### TASK TO CARRY OUT
Please make an exact copy of the listing, without the pictures.

### DATASET RECORDS
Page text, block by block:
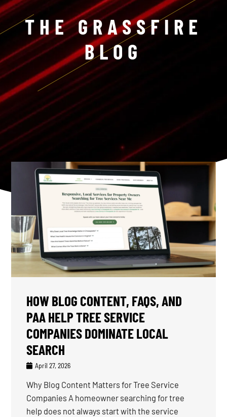
THE GRASSFIRE
BLOG
HOW BLOG CONTENT, FAQS, AND
PAA HELP TREE SERVICE
COMPANIES DOMINATE LOCAL
SEARCH
April 27, 2026
Why Blog Content Matters for Tree Service
Companies A homeowner searching for tree
help does not always start with the service
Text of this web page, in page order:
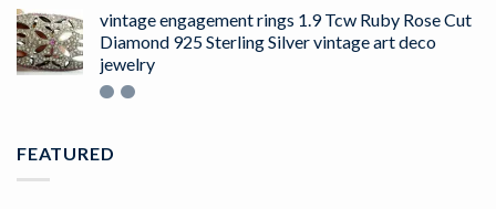
of 5
vintage engagement rings 1.9 Tcw Ruby Rose Cut
Diamond 925 Sterling Silver vintage art deco
jewelry
FEATURED
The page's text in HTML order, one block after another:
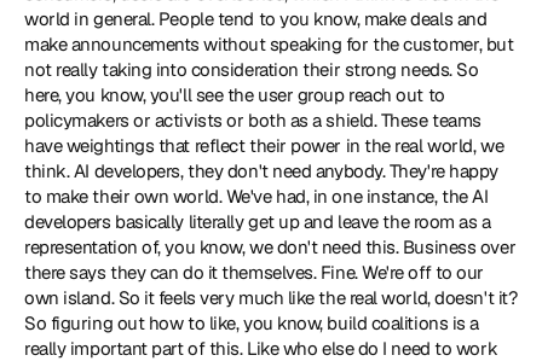
world in general. People tend to you know, make deals and
make announcements without speaking for the customer, but
not really taking into consideration their strong needs. So
here, you know, you'll see the user group reach out to
policymakers or activists or both as a shield. These teams
have weightings that reflect their power in the real world, we
think. AI developers, they don't need anybody. They're happy
to make their own world. We've had, in one instance, the AI
developers basically literally get up and leave the room as a
representation of, you know, we don't need this. Business over
there says they can do it themselves. Fine. We're off to our
own island. So it feels very much like the real world, doesn't it?
So figuring out how to like, you know, build coalitions is a
really important part of this. Like who else do I need to work
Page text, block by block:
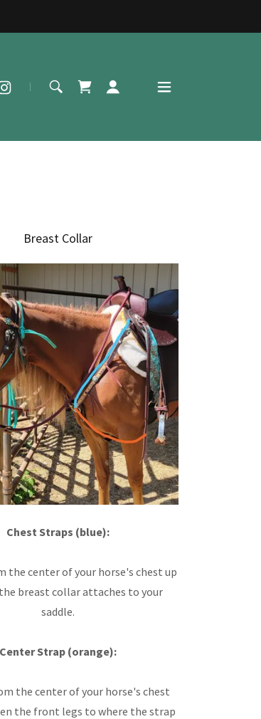
Breast Collar
Chest Straps (blue):
the center of your horse's chest up
breast collar attaches to your
saddle.
Center Strap (orange):
the center of your horse's chest
the front legs to where the strap
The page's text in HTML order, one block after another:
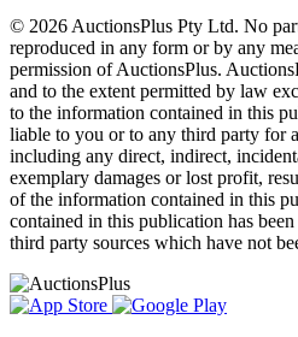
© 2026 AuctionsPlus Pty Ltd. No
reproduced in any form or by any
permission of AuctionsPlus.
and to the extent permitted by law
to the information contained in this
liable to you or to any third party for
including any direct, indirect,
exemplary damages or lost profit,
of the information contained in this
contained in this publication has
third party sources which have not
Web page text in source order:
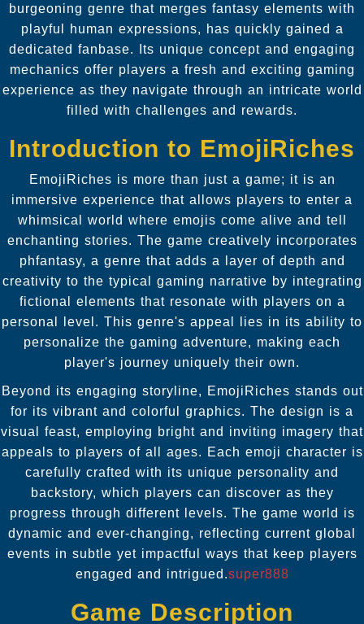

### SOLUTION TO THIS EXERCISE
Page text, block by block:
THE GRASSFIRE
BLOG
HOW BLOG CONTENT, FAQS, AND
PAA HELP TREE SERVICE
COMPANIES DOMINATE LOCAL
SEARCH
April 27, 2026
Why Blog Content Matters for Tree Service
Companies A homeowner searching for tree
help does not always start with the service
Text of this web page, in page order:
of 5
vintage engagement rings 1.9 Tcw Ruby Rose Cut
Diamond 925 Sterling Silver vintage art deco
jewelry
FEATURED
The page's text in HTML order, one block after another:
world in general. People tend to you know, make deals and
make announcements without speaking for the customer, but
not really taking into consideration their strong needs. So
here, you know, you'll see the user group reach out to
policymakers or activists or both as a shield. These teams
have weightings that reflect their power in the real world, we
think. AI developers, they don't need anybody. They're happy
to make their own world. We've had, in one instance, the AI
developers basically literally get up and leave the room as a
representation of, you know, we don't need this. Business over
there says they can do it themselves. Fine. We're off to our
own island. So it feels very much like the real world, doesn't it?
So figuring out how to like, you know, build coalitions is a
really important part of this. Like who else do I need to work
Page text, block by block:
Breast Collar
Chest Straps (blue):
the center of your horse's chest up
breast collar attaches to your
saddle.
Center Strap (orange):
the center of your horse's chest
the front legs to where the strap
The page's text in HTML order, one block after another:
© 2026 AuctionsPlus Pty Ltd. No
reproduced in any form or by any
permission of AuctionsPlus.
and to the extent permitted by law
to the information contained in this
liable to you or to any third party for
including any direct, indirect,
exemplary damages or lost profit,
of the information contained in this
contained in this publication has
third party sources which have not
Web page text in source order:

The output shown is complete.